Еще раз взглянув на огромный плот, занявший весь судовой ход, капитан снова возвращался к левому борту.
Вдруг он остановился напротив Юрия:
— Видишь, Панин, должны жаться к красным бакенам. А правильно ли это? Не подстерегает ли нас тут другая опасность?
— Близко тоже нельзя, — рассудительно сказал Юрий и прихлопнул на виске комара. — «Сокол» сам может сесть на мель.
— Верно. Тогда, спрашивается, как избежать этого?
Юрий снова подумал:
— Надо применить наметывание — измерение глубины проходимого участка.
— Тоже верно. — Капитан перевёл взгляд на Геннадия, сидевшего на скамье. — Ну-ка, Жучков, беги вниз и возьми наметку с правого борта.
— Есть, Сергей Васильич!
Низко на лоб надвинув фуражку и ни разу не взглянув на Юрия, Геннадий побежал к трапу.
Подойдя к поручням, Юрий заглянул на нижнюю палубу.
«Только бы не упустил наметку, — подумал Юрий, на минуту забывая о ссоре с товарищем. — А то… просмеют парня на все судно».
Геннадий уже взял длинный тонкий шест с черными и белыми полосками — делениями — и стал заносить его концом вперед.
«Так, — с одобрением кивнул Юрий. — Теперь опускай вертикально… Молодчина!»
Опуская шест в воду, Геннадий перегнулся через борт.
«Смотри, дуралей, не кувыркнись вниз головой», — мысленно предупредил его Юрий.
— Не маячит[2]! — протяжно прокричал Геннадий, вынимая из воды гнувшийся шест-наметку. От натуги и усердия он даже покраснел.
При следующем измерении наметка тоже не достала дна. Стоя на мостике, Глушков оглянулся назад, в сторону рубки. Он ничего не сказал, но Агафонов, без слов поняв капитана, повернул штурвал. «Сокол» слегка подался вправо.
Минут через пять Геннадий прокричал новое показание:
— Под табак!
Юрий улыбнулся, вспомнив происхождение этого термина.

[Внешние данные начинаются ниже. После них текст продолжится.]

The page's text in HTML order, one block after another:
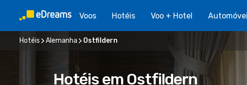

Когда-то в старину купеческие баржи по Волге водили бурлаки. Каторжным был этот труд. Потащи-ка изо дня в день навстречу течению тяжелую посудину! А идти приходилось не по ровному месту: где по песку, где по камням, а где и по воде, чтобы мель обойти. Чтобы не замочить кисеты с табаком, бурлаки на веревочке на шею их вешали. Когда вода доходила переднему бурлаку до кисета, он кричал на баржу: «Под табак!» И на барже правили ближе к берегу. С тех самых времен и говорят так.
Теперь, когда матрос кричит «под табак», это значит, что наметка хотя дно и достает, но все ее деления находятся под водой.
— Шесть с половиной! — донеслось снизу.
Когда наметка показала пять с половиной футов, капитан махнул рулевому рукой, и пароход стал отходить от мелководья.